* [Task to carry out]
Starting at the line with "Rankų purškikliai", retype each line exactly up to and including the final line of the records below.

Stored items
########################################

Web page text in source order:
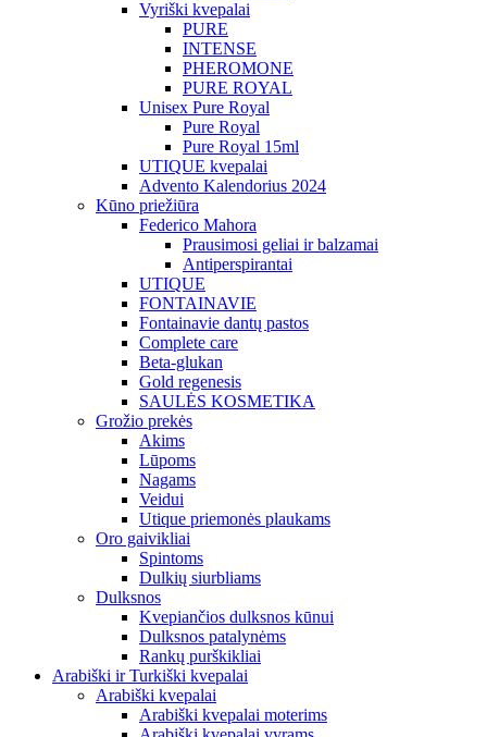
Vyriški kvepalai
PURE
INTENSE
PHEROMONE
PURE ROYAL
Unisex Pure Royal
Pure Royal
Pure Royal 15ml
UTIQUE kvepalai
Advento Kalendorius 2024
Kūno priežiūra
Federico Mahora
Prausimosi geliai ir balzamai
Antiperspirantai
UTIQUE
FONTAINAVIE
Fontainavie dantų pastos
Complete care
Beta-glukan
Gold regenesis
SAULĖS KOSMETIKA
Grožio prekės
Akims
Lūpoms
Nagams
Veidui
Utique priemonės plaukams
Oro gaivikliai
Spintoms
Dulkių siurbliams
Dulksnos
Kvepiančios dulksnos kūnui
Dulksnos patalynėms
Rankų purškikliai
Arabiški ir Turkiški kvepalai
Arabiški kvepalai
Arabiški kvepalai moterims

########################################

* [Problem solution]
Rankų purškikliai
Arabiški ir Turkiški kvepalai
Arabiški kvepalai
Arabiški kvepalai moterims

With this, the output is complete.